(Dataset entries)
>>>
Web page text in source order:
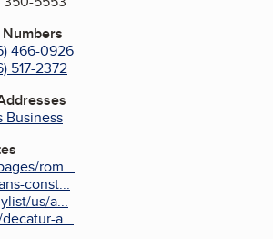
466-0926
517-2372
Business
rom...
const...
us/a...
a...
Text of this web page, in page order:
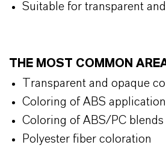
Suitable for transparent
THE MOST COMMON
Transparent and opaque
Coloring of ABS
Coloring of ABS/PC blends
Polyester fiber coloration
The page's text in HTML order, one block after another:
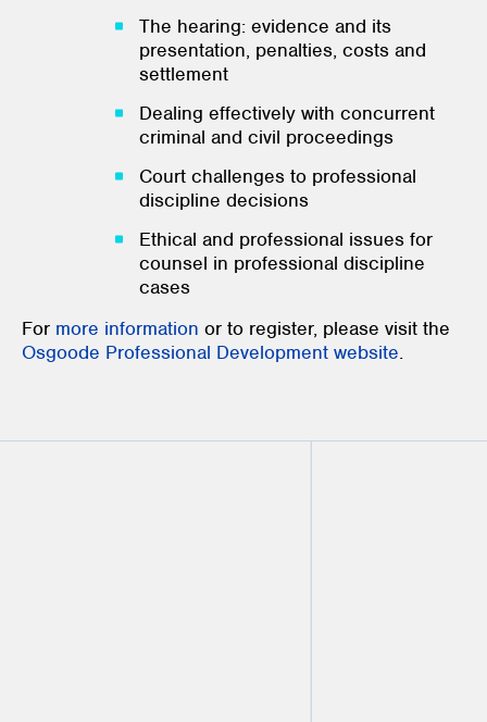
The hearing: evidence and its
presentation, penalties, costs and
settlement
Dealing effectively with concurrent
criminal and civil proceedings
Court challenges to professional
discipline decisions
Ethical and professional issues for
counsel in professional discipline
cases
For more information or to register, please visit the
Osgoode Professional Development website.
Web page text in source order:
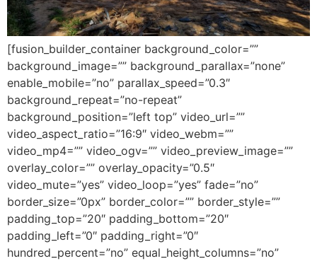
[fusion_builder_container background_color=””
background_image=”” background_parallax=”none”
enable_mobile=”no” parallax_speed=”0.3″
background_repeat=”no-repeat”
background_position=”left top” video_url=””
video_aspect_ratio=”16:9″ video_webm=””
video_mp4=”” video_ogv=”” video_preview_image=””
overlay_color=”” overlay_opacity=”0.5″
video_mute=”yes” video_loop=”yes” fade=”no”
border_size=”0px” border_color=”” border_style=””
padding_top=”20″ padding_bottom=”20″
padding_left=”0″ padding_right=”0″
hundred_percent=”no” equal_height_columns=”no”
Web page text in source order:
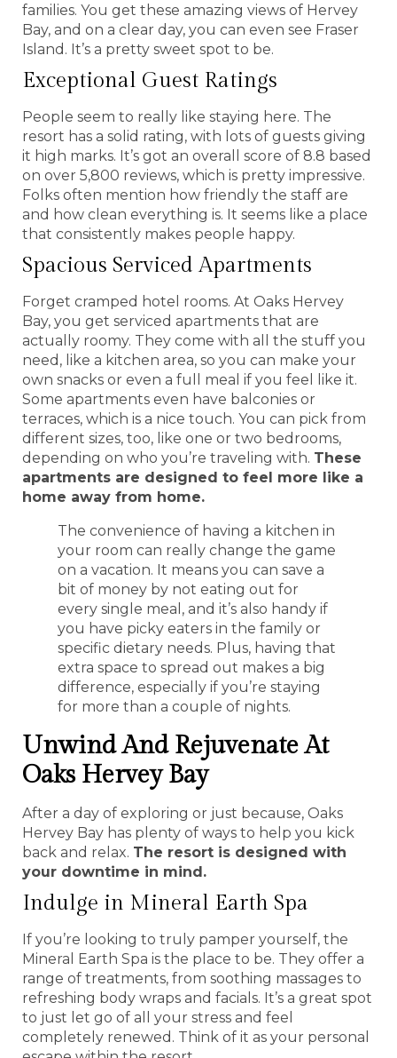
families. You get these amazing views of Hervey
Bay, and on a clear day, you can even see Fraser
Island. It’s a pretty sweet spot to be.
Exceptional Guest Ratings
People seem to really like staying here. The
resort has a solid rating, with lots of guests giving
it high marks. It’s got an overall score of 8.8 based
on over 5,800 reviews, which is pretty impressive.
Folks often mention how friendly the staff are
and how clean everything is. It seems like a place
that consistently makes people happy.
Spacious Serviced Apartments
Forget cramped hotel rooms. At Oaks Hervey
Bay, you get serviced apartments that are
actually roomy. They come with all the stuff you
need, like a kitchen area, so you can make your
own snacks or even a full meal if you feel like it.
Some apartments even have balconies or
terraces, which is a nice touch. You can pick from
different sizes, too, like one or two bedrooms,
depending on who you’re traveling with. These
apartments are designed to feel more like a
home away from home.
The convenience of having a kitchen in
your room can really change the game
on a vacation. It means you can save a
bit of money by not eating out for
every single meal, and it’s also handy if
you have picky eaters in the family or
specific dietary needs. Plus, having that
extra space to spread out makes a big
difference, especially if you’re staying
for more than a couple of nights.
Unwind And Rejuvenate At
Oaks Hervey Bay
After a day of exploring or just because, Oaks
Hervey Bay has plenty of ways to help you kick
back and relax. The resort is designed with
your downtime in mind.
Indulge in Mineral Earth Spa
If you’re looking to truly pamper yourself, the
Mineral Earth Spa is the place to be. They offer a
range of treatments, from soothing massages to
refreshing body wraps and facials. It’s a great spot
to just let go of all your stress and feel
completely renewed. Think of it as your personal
<<<
## Required action
For each record, return its text exactly and leave any picture out.

## Response for this exercise
Web page text in source order:
466-0926
517-2372
Business
rom...
const...
us/a...
a...
Text of this web page, in page order:
Suitable for transparent
THE MOST COMMON
Transparent and opaque
Coloring of ABS
Coloring of ABS/PC blends
Polyester fiber coloration
The page's text in HTML order, one block after another:
The hearing: evidence and its
presentation, penalties, costs and
settlement
Dealing effectively with concurrent
criminal and civil proceedings
Court challenges to professional
discipline decisions
Ethical and professional issues for
counsel in professional discipline
cases
For more information or to register, please visit the
Osgoode Professional Development website.
Web page text in source order:
[fusion_builder_container background_color=””
background_image=”” background_parallax=”none”
enable_mobile=”no” parallax_speed=”0.3″
background_repeat=”no-repeat”
background_position=”left top” video_url=””
video_aspect_ratio=”16:9″ video_webm=””
video_mp4=”” video_ogv=”” video_preview_image=””
overlay_color=”” overlay_opacity=”0.5″
video_mute=”yes” video_loop=”yes” fade=”no”
border_size=”0px” border_color=”” border_style=””
padding_top=”20″ padding_bottom=”20″
padding_left=”0″ padding_right=”0″
hundred_percent=”no” equal_height_columns=”no”
Web page text in source order:
families. You get these amazing views of Hervey
Bay, and on a clear day, you can even see Fraser
Island. It’s a pretty sweet spot to be.
Exceptional Guest Ratings
People seem to really like staying here. The
resort has a solid rating, with lots of guests giving
it high marks. It’s got an overall score of 8.8 based
on over 5,800 reviews, which is pretty impressive.
Folks often mention how friendly the staff are
and how clean everything is. It seems like a place
that consistently makes people happy.
Spacious Serviced Apartments
Forget cramped hotel rooms. At Oaks Hervey
Bay, you get serviced apartments that are
actually roomy. They come with all the stuff you
need, like a kitchen area, so you can make your
own snacks or even a full meal if you feel like it.
Some apartments even have balconies or
terraces, which is a nice touch. You can pick from
different sizes, too, like one or two bedrooms,
depending on who you’re traveling with. These
apartments are designed to feel more like a
home away from home.
The convenience of having a kitchen in
your room can really change the game
on a vacation. It means you can save a
bit of money by not eating out for
every single meal, and it’s also handy if
you have picky eaters in the family or
specific dietary needs. Plus, having that
extra space to spread out makes a big
difference, especially if you’re staying
for more than a couple of nights.
Unwind And Rejuvenate At
Oaks Hervey Bay
After a day of exploring or just because, Oaks
Hervey Bay has plenty of ways to help you kick
back and relax. The resort is designed with
your downtime in mind.
Indulge in Mineral Earth Spa
If you’re looking to truly pamper yourself, the
Mineral Earth Spa is the place to be. They offer a
range of treatments, from soothing massages to
refreshing body wraps and facials. It’s a great spot
to just let go of all your stress and feel
completely renewed. Think of it as your personal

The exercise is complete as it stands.